There was a lot of mush last week, but not on the Bruton scale. And there are, of course, worse things than a feel-good machine. President Higgins, in his Guildhall speech, touched on these matters. It's "the ordinary people of Ireland, and generations yet to come", he said, who are getting it in the neck, as the wealthy stabilise public finances and seek to reduce "the astounding levels of public debt incurred from rescuing our banks".

It really isn't done, Michael, to link the banker bailout with such things as the ambulance debacle.

People become ill, they wait, the ambulance doesn't come, they die. Mustn't link paying gamblers' debts with the 17 per cent cut in ambulances, the gross drop in service, the consequent tragedies.

Mustn't link the paying of other people's debts to similar cuts throughout the public service, with similar consequences. Much better to philosophise about our Irish identity. Much better to think positive.

Last week, Peter Mathews TD, who has consistently made useful points about banking, offered Michael Noonan "a little paper that you might find helpful as a starting point for the banking inquiry".

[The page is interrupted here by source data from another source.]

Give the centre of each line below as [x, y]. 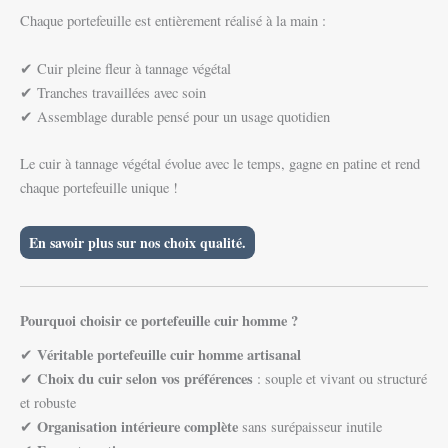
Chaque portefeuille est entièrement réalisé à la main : [173, 21]
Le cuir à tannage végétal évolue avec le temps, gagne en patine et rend [220, 164]
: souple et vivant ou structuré [340, 378]
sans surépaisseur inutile [310, 426]
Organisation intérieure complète [137, 426]
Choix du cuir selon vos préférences [145, 378]
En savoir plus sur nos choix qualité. [137, 243]
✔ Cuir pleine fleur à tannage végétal [125, 68]
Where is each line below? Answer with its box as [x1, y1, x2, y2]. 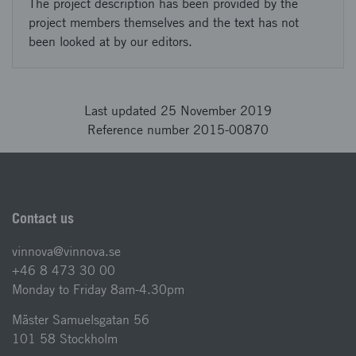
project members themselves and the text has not [29, 15, 299, 30]
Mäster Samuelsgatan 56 [12, 312, 149, 327]
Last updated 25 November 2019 [84, 103, 272, 118]
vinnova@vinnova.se [12, 244, 121, 259]
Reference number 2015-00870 [87, 122, 269, 137]
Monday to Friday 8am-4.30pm [12, 282, 184, 297]
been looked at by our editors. [29, 34, 192, 49]
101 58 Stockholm [12, 331, 118, 346]
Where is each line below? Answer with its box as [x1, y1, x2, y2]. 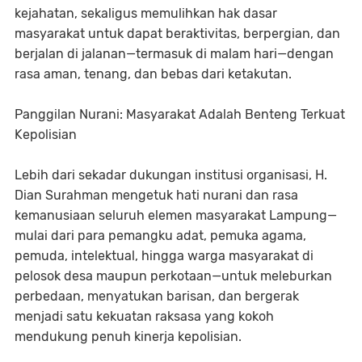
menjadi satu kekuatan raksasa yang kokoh [15, 309, 274, 325]
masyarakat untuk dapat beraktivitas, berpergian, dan [15, 26, 340, 42]
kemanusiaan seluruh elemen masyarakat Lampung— [15, 208, 337, 224]
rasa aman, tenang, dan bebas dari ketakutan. [15, 66, 292, 82]
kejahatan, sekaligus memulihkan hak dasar [15, 6, 277, 22]
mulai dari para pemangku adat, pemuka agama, [15, 228, 306, 244]
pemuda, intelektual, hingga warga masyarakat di [15, 248, 314, 264]
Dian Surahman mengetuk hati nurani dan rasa [15, 187, 298, 204]
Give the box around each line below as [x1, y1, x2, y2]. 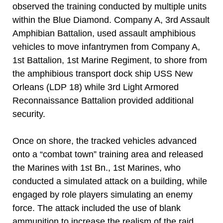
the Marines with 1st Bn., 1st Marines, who [12, 163, 181, 173]
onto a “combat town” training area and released [12, 149, 203, 159]
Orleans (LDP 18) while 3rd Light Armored [12, 82, 179, 92]
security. [12, 109, 48, 119]
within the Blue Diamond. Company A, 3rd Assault [12, 15, 210, 25]
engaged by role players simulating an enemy [12, 190, 193, 200]
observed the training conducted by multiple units [12, 1, 207, 11]
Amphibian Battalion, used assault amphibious [12, 28, 196, 38]
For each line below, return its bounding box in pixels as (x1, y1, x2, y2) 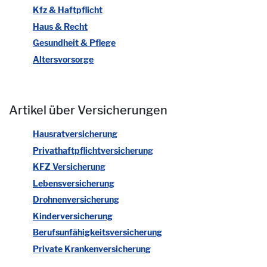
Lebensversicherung (33, 178, 114, 188)
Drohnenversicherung (33, 194, 119, 205)
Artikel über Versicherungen (9, 103, 167, 118)
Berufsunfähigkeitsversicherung (33, 227, 162, 238)
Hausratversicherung (33, 129, 117, 139)
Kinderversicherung (33, 210, 113, 221)
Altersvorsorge (33, 54, 94, 64)
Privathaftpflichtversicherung (33, 145, 153, 156)
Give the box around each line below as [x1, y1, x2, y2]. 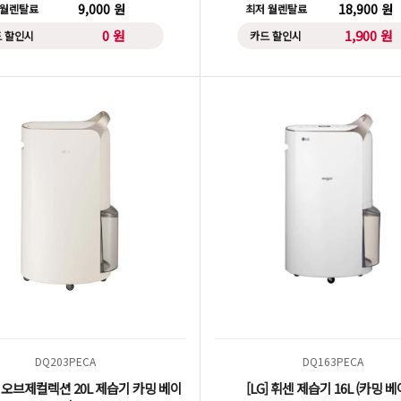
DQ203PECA [34, 354, 98, 369]
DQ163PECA [303, 354, 367, 369]
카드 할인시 [250, 28, 303, 43]
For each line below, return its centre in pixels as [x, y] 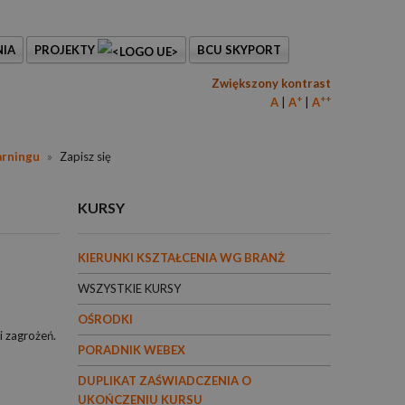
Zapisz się [84, 156]
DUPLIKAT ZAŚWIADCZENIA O [165, 381]
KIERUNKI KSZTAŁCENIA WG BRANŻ [181, 258]
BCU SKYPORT [239, 50]
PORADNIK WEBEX [132, 350]
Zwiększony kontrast [271, 83]
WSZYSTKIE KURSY [129, 288]
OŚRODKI [105, 319]
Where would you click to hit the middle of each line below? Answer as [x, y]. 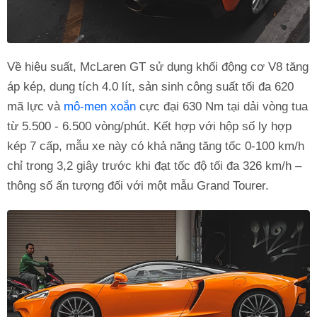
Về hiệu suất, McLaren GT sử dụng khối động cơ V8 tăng [158, 67]
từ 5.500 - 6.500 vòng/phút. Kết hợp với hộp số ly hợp [149, 126]
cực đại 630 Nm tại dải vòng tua [222, 106]
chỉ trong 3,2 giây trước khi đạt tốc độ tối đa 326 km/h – [154, 166]
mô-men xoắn [100, 106]
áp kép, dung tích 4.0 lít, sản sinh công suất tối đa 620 [150, 86]
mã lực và [35, 106]
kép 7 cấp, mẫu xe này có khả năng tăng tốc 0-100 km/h [156, 146]
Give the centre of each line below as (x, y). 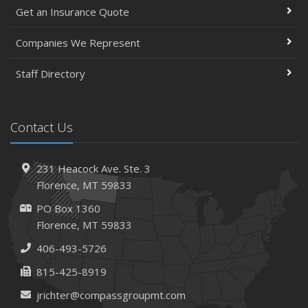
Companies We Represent (78, 42)
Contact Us (42, 127)
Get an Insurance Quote (73, 11)
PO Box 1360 (68, 208)
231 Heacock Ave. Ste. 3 (93, 168)
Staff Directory (51, 73)
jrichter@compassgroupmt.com (111, 295)
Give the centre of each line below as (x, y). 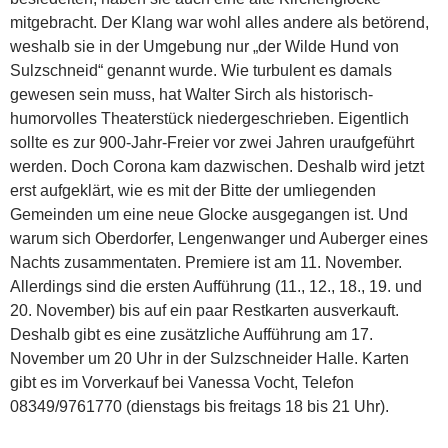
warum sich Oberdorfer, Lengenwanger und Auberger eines (219, 238)
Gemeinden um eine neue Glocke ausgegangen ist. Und (209, 214)
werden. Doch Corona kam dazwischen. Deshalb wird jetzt (217, 166)
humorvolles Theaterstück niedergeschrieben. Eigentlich (209, 118)
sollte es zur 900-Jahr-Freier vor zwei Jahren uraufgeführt (212, 142)
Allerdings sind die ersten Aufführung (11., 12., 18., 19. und (216, 286)
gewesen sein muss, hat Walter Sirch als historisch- (191, 94)
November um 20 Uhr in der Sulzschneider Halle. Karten (209, 358)
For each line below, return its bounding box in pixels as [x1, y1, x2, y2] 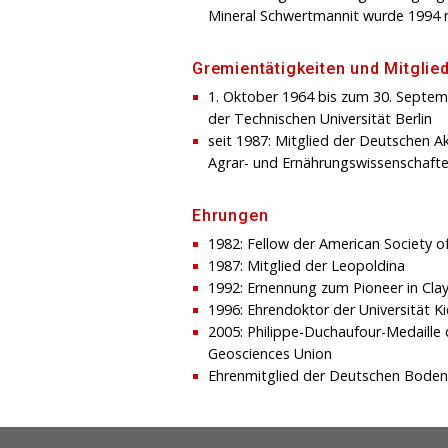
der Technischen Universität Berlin [208, 108, 432, 128]
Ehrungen [192, 205, 269, 225]
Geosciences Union [208, 343, 332, 363]
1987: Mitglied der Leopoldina [208, 255, 405, 275]
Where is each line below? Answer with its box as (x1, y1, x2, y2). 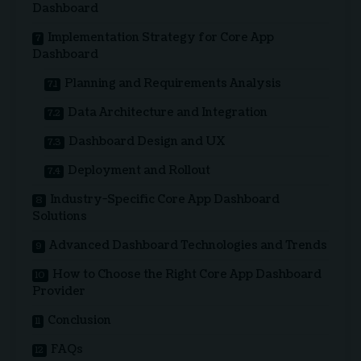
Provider (32, 283, 85, 299)
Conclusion (48, 312, 111, 328)
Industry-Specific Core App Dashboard (50, 191, 280, 207)
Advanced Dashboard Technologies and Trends (49, 237, 327, 253)
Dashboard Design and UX (68, 133, 226, 149)
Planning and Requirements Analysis (64, 75, 281, 91)
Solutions (32, 208, 87, 224)
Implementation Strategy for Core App (48, 29, 274, 45)
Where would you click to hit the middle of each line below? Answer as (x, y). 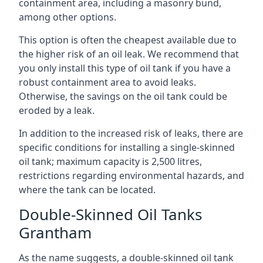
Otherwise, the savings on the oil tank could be (123, 96)
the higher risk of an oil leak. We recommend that (129, 54)
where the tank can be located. (87, 190)
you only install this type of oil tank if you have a (125, 68)
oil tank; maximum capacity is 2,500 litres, (110, 161)
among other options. (68, 17)
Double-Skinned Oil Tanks (110, 214)
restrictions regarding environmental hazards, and (131, 176)
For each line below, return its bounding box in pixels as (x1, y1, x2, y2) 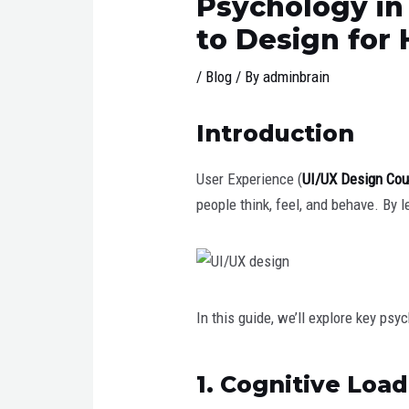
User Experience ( (196, 169, 303, 188)
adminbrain (263, 67, 330, 86)
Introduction (196, 119, 355, 147)
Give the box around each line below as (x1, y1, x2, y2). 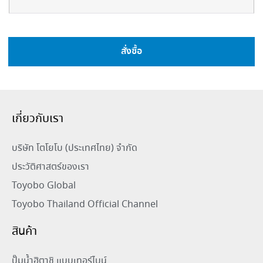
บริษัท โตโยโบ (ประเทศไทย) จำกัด (12, 141, 137, 155)
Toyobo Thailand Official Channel (12, 197, 158, 211)
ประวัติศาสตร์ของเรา (12, 160, 89, 174)
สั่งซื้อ (121, 44, 142, 58)
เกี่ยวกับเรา (12, 110, 63, 127)
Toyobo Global (12, 178, 76, 193)
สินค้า (12, 222, 37, 240)
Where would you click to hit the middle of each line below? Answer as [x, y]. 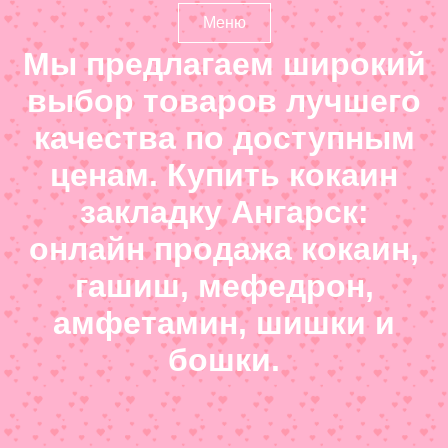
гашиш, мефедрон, [224, 286]
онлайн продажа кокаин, [224, 249]
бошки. [224, 360]
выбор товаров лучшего [224, 101]
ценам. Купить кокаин [224, 175]
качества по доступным [224, 138]
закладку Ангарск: [224, 212]
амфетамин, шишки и [224, 323]
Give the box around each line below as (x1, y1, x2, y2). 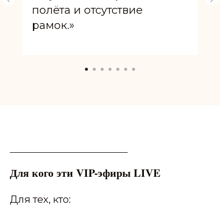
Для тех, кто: (10, 193, 71, 205)
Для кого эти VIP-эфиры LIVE (10, 164, 161, 181)
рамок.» (32, 18, 75, 32)
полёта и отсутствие (32, 3, 143, 17)
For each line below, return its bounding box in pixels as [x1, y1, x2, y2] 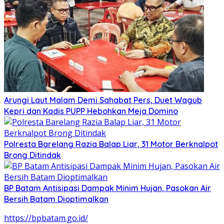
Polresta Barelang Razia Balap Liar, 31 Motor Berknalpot [4, 139, 218, 149]
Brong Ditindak [4, 150, 61, 160]
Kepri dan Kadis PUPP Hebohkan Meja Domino [4, 106, 178, 116]
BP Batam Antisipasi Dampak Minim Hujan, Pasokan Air [4, 183, 211, 193]
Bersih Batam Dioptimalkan [4, 194, 108, 204]
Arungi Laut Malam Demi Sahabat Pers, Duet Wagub [4, 95, 202, 105]
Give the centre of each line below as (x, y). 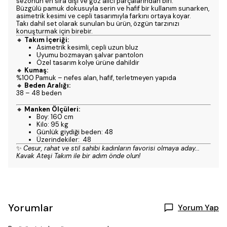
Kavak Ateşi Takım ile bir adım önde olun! (78, 156)
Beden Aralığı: (47, 85)
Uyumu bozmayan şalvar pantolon (90, 55)
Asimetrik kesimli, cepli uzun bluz (87, 47)
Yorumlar (31, 208)
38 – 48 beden (40, 93)
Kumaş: (36, 70)
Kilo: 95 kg (52, 124)
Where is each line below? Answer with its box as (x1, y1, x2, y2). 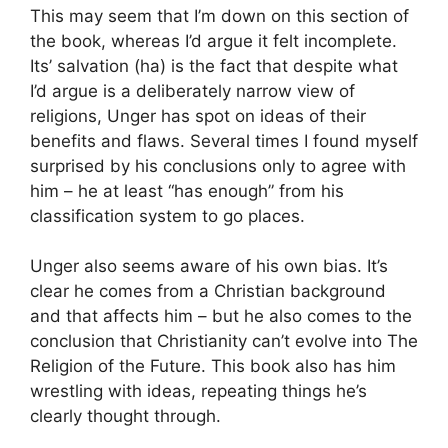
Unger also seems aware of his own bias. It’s (30, 256, 388, 277)
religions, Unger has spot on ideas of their (30, 105, 366, 126)
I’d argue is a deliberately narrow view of (30, 80, 355, 101)
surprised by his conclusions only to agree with (30, 155, 406, 176)
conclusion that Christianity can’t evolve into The (30, 331, 418, 352)
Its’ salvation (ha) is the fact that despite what (30, 55, 398, 76)
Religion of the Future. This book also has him (30, 356, 396, 377)
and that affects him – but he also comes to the (30, 306, 412, 327)
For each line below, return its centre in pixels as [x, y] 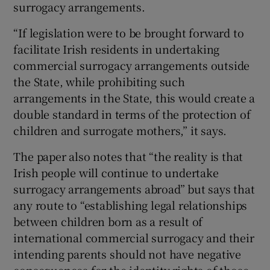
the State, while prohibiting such [99, 82]
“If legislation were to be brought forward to [129, 33]
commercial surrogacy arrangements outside [132, 65]
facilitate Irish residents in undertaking [117, 49]
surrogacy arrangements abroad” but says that [134, 189]
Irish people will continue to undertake [116, 173]
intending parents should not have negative [127, 254]
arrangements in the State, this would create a [134, 98]
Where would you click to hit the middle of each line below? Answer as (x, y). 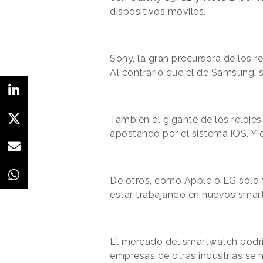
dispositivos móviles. (158, 11)
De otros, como (147, 180)
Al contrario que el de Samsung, (184, 72)
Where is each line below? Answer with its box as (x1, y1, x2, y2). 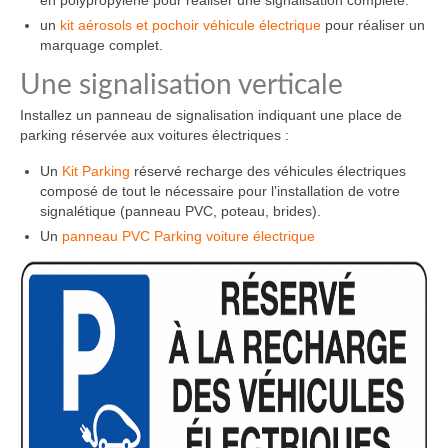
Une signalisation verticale (20, 70, 343, 99)
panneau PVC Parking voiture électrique (62, 227, 315, 244)
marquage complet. (40, 36, 163, 53)
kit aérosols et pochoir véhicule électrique (60, 16, 321, 33)
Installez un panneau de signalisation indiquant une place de (20, 106, 402, 123)
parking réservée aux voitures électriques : (20, 126, 289, 143)
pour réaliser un (321, 16, 425, 33)
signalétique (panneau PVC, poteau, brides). (40, 202, 321, 219)
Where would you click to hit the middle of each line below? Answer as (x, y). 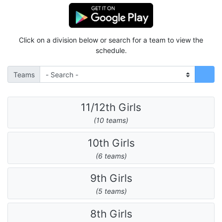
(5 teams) (111, 191)
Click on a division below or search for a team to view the (111, 40)
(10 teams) (111, 120)
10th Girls (111, 143)
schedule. (111, 51)
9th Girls (111, 178)
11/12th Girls (111, 107)
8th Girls (111, 214)
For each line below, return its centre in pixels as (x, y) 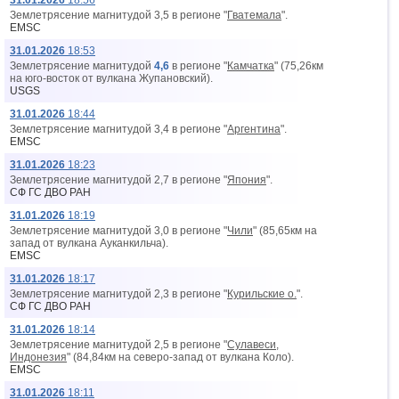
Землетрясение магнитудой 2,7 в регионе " (118, 180)
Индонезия (38, 357)
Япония (247, 180)
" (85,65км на (285, 231)
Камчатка (251, 66)
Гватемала (254, 15)
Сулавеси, (253, 345)
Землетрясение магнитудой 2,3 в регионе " (118, 294)
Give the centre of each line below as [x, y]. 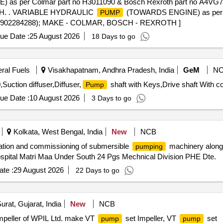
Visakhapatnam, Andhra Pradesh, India [110, 70]
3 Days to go [111, 98]
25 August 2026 [54, 36]
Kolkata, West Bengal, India [57, 132]
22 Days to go [97, 170]
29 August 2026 [38, 170]
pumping [149, 146]
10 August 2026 [54, 98]
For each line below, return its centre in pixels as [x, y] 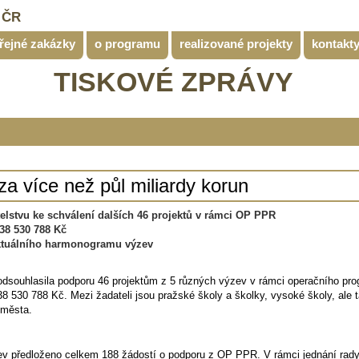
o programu [127, 44]
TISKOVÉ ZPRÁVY [173, 82]
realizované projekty [236, 44]
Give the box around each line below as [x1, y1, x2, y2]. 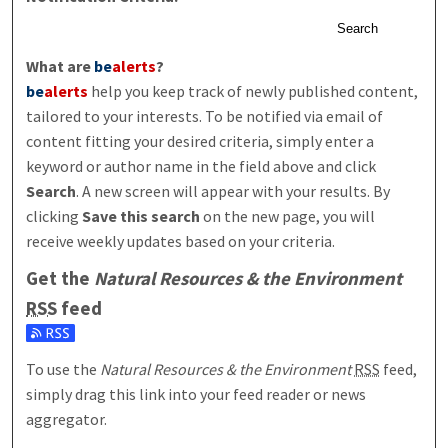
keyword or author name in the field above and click [26, 156, 377, 177]
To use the [26, 358, 101, 379]
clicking [26, 206, 83, 227]
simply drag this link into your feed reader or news [26, 383, 367, 404]
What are [26, 56, 95, 77]
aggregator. [26, 408, 108, 429]
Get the [26, 266, 95, 290]
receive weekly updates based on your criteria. [26, 231, 336, 252]
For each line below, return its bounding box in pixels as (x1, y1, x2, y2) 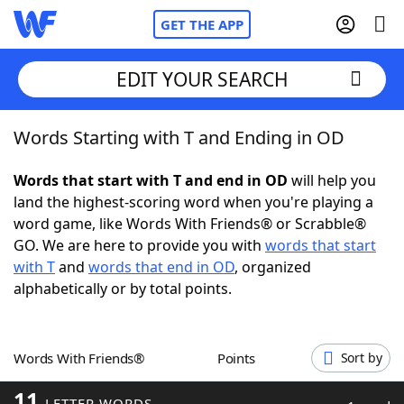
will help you (288, 170, 376, 190)
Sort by (340, 349, 382, 366)
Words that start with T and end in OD (14, 170, 288, 190)
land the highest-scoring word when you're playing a (14, 192, 373, 212)
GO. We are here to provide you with (14, 235, 265, 255)
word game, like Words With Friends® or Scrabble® (14, 214, 366, 234)
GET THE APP (161, 15, 243, 33)
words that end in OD (88, 257, 234, 277)
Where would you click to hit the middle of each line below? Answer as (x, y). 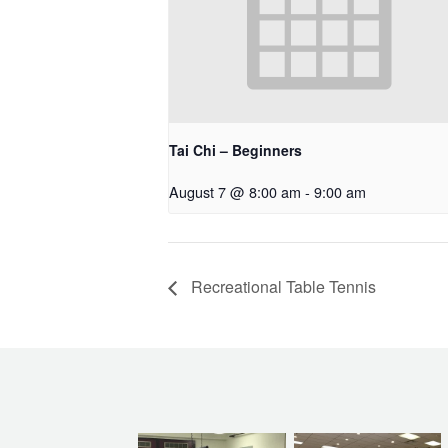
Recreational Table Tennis (281, 287)
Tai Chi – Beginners (235, 150)
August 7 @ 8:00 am (235, 192)

Noonan was maybe eight seats away, so Mathews walked the few feet and handed him the paper.

The Ceann Comhairle had a conniption. "Totally out of order," he kept repeating, growling about Standing Orders and threatening to report Mathews – all the while jabbing his finger at the TD. A gesture my mother raised me to believe is rude.

Mathews can be trying, at times, but he's an elected TD, seeking to be helpful in his own way. This is the other side of the Irish establishment, the one not on display to Her Majesty. Concerned with petty breaches of etiquette, impolite, negative.

Meanwhile, according to the RTE news website: "Mr Noonan gave the document to an official and said under his breath, 'Put that in the bottom drawer'."